This is the second week for Z at the preschool and we noticed, both she and I, that life is going back to normal for the rest of the world. There was so much more kids at school, older kids that are used to go there and she was all lost in the garden. Today was also the day I would leave her for the first time for the whole day (a shorter one compared to the coming mormal ones) and this good bye did not happen as I wished. She was a bit lost and she missunderstood what I said, so she turned back and saw me far away waving good bye and going while a teacher was taking her hand. I don’t know if she cried, I just walked away without watching. I had to cry a little myself on my way back home. She is only and already 19 months. Only and already at the same time. She liked school very much this spring and this is just hard to see her a little lost in this new environment. She seems so little as well in comparison to bigger kids. But she is also curious and I know she will like most of the things she will discover there.

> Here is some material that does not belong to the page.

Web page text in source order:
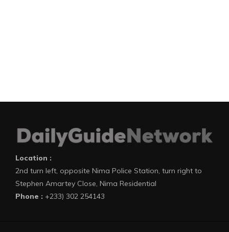
Location :
2nd turn left, opposite Nima Police Station, turn right to
Stephen Amartey Close, Nima Residential
Phone : +233) 302 254143

We also began to sell out and give away the baby things. We only live in an appartment so we cannot keep everything. Plus Z will never use her baby chair anymore. So it’s better for the things before they got all old to get reused by someone who need them more than we do. But it’s also a page to turn as well. The babytime is at its end in our family. Somehow, even if it’s taboo to say it, I did not enjoy this very first time that much, I find it much more interesting when the baby get to interact more and more, so I should be happy. On the other hand, it’s also to admit and accept that our famil is complete. And it’s fine as it i. I just can’t explain this sorrow.
Well, better to heal two sorrows at once and we do it now! I’ll do it by doing creative things during the almost 4 hours I have on my own today.
Good luck to the parents getting their kids for the first time at preschool this summer. It will be better in some days/weeks/months!